EXTRACTED MATERIAL Start Marker

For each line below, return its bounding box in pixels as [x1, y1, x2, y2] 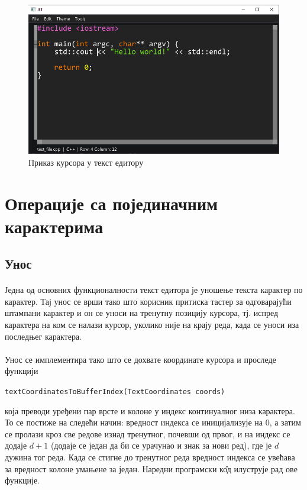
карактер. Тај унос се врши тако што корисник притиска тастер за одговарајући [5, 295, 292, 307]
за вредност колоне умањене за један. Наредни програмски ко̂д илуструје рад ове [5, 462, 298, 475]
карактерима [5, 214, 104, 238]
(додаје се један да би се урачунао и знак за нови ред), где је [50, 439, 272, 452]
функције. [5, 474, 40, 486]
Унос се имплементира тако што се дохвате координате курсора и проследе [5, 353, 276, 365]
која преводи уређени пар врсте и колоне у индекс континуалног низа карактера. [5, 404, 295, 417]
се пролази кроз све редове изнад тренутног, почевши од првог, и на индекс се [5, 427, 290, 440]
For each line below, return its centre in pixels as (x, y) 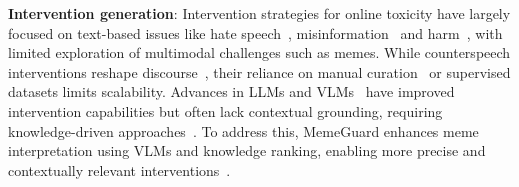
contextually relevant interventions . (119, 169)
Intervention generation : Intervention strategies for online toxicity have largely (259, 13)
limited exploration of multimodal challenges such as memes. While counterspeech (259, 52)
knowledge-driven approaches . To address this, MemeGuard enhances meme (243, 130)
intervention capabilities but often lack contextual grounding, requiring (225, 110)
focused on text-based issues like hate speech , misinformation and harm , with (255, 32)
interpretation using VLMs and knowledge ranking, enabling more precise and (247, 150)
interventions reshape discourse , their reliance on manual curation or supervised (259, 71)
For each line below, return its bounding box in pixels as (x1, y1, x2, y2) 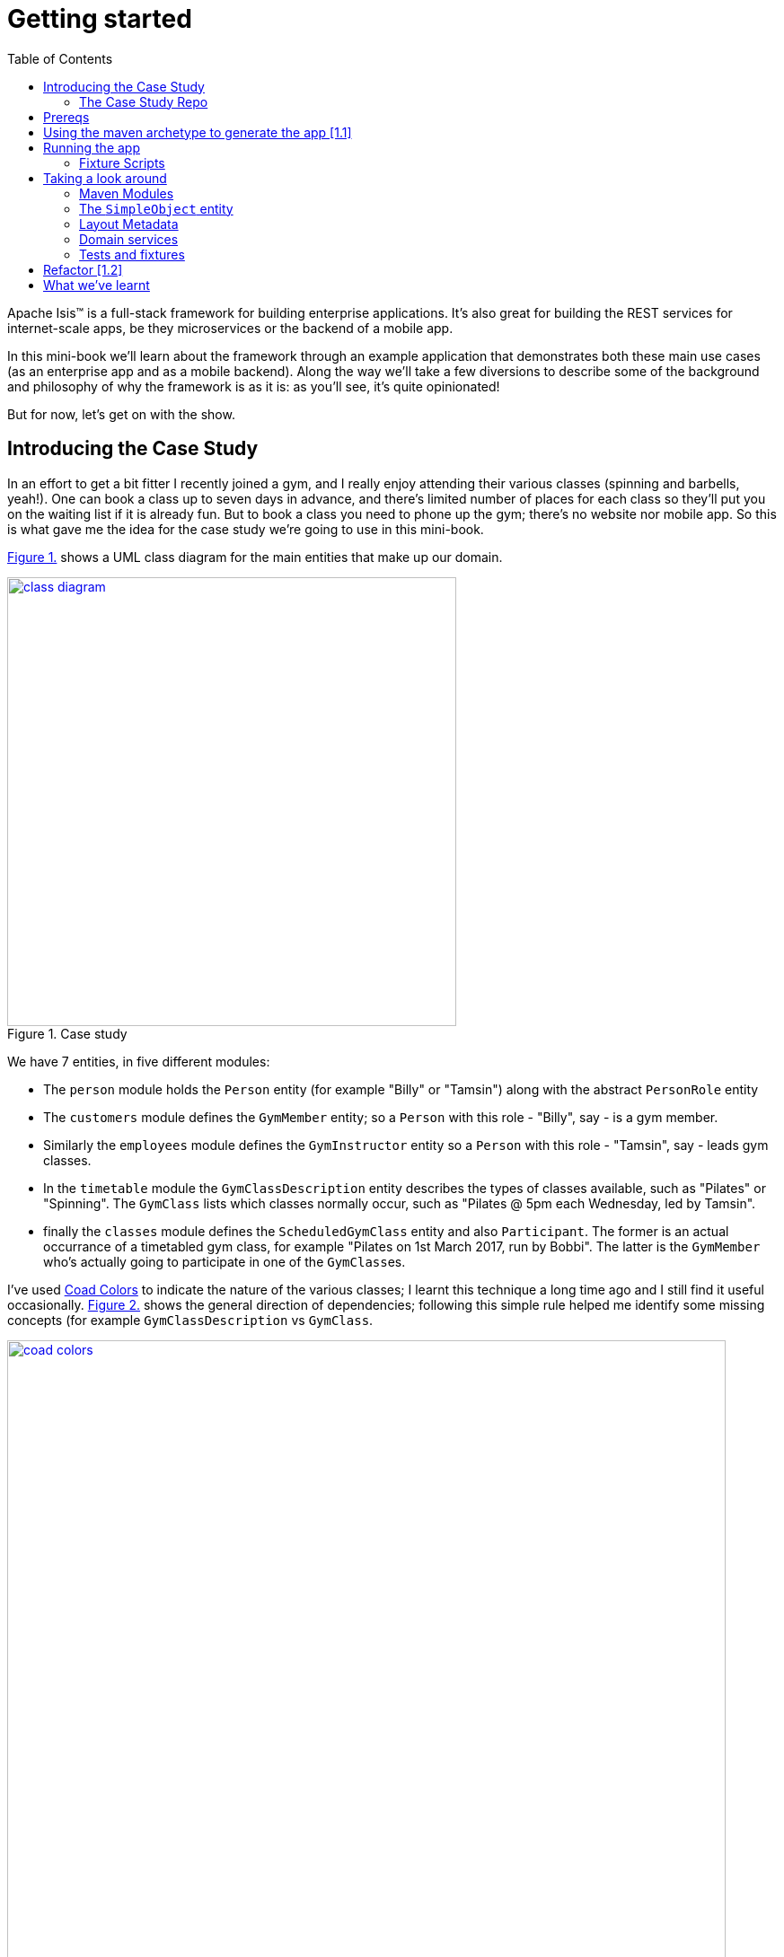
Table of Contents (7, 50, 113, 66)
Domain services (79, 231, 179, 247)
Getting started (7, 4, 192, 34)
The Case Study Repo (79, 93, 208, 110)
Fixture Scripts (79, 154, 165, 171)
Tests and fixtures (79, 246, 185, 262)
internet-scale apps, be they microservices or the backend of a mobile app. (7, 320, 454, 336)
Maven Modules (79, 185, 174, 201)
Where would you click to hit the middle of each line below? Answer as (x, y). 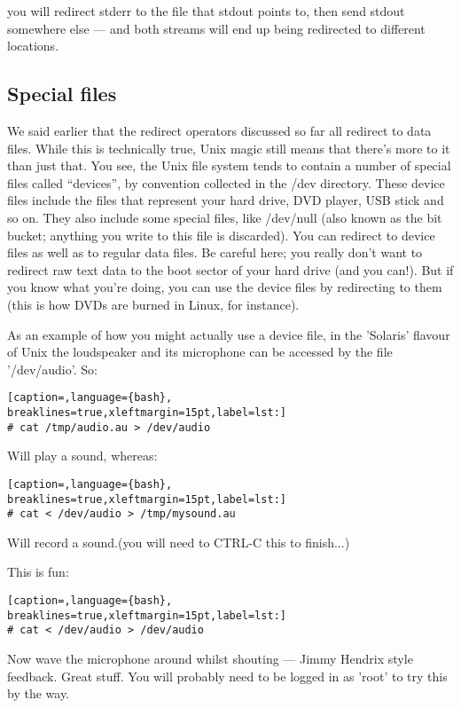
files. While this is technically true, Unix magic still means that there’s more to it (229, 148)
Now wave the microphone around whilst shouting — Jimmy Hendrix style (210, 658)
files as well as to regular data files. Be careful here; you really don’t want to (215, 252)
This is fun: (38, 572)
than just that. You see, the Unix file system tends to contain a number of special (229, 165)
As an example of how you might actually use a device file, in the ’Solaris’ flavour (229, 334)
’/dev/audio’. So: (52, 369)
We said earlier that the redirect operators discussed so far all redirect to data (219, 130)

EXTRACTED MATERIAL End Marker
EXTRACTED MATERIAL Start Marker

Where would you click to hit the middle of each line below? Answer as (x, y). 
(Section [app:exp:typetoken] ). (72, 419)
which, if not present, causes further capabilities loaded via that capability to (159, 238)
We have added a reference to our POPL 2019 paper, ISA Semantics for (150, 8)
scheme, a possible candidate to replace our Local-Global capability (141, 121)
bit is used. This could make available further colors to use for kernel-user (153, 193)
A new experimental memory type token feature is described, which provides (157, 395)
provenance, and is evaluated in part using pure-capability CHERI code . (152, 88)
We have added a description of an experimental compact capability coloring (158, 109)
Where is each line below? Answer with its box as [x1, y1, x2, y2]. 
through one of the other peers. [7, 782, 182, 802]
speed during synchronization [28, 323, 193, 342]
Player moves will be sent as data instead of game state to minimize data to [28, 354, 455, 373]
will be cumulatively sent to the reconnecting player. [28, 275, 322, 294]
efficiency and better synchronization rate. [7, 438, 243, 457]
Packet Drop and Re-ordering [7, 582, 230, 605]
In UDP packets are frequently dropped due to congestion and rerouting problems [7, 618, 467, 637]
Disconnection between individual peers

EXTRACTED MATERIAL End Marker
EXTRACTED MATERIAL Start Marker

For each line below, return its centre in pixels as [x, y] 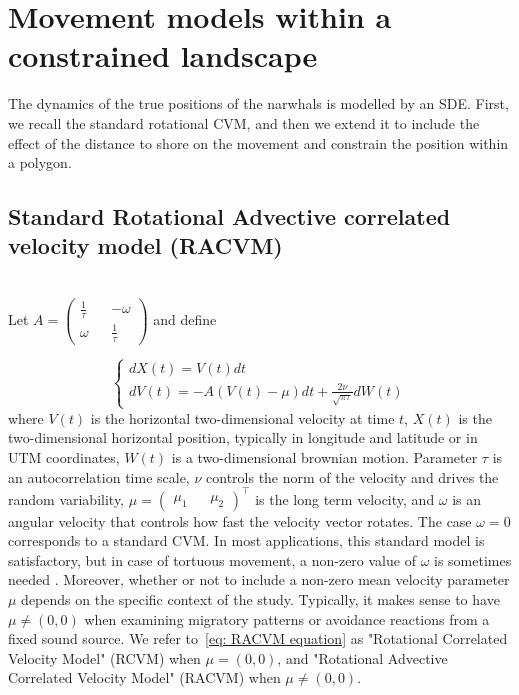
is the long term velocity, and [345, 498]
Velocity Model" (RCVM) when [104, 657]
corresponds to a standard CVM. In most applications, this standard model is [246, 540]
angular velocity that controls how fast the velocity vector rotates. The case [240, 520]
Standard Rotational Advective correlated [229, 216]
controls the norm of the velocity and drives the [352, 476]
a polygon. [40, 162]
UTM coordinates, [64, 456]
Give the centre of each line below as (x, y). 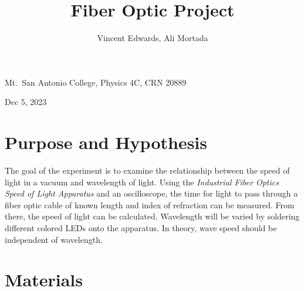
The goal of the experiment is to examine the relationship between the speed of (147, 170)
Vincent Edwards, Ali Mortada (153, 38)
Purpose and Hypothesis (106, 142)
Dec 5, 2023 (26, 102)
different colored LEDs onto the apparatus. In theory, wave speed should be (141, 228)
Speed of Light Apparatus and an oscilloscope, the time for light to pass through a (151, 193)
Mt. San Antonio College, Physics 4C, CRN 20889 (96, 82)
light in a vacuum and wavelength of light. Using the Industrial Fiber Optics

EXTRACTED MATERIAL End Marker

■ **INSTRUCTIONS TO FOLLOW**
Give back, unchanged, the run of lines in the listing above that begins at the line containing "files. While this" and ends at the line containing "than just that.", both included.

■ **ANSWER SPACE**
files. While this is technically true, Unix magic still means that there’s more to it (229, 148)
Now wave the microphone around whilst shouting — Jimmy Hendrix style (210, 658)
files as well as to regular data files. Be careful here; you really don’t want to (215, 252)
This is fun: (38, 572)
than just that. You see, the Unix file system tends to contain a number of special (229, 165)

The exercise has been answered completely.